• [Prompt] Beginning with the line that holds "cables, and power conditioners." in the data below, give again every line through the one that holds "traditional hobby of upgrading gear.", exactly as written.

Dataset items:
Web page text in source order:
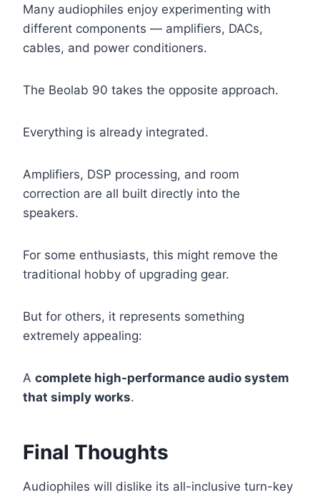
Many audiophiles enjoy experimenting with
different components — amplifiers, DACs,
cables, and power conditioners.
The Beolab 90 takes the opposite approach.
Everything is already integrated.
Amplifiers, DSP processing, and room
correction are all built directly into the
speakers.
For some enthusiasts, this might remove the
traditional hobby of upgrading gear.
But for others, it represents something
extremely appealing:
A complete high-performance audio system
that simply works.
Final Thoughts
Audiophiles will dislike its all-inclusive turn-key

• [Exercise answer]
cables, and power conditioners.
The Beolab 90 takes the opposite approach.
Everything is already integrated.
Amplifiers, DSP processing, and room
correction are all built directly into the
speakers.
For some enthusiasts, this might remove the
traditional hobby of upgrading gear.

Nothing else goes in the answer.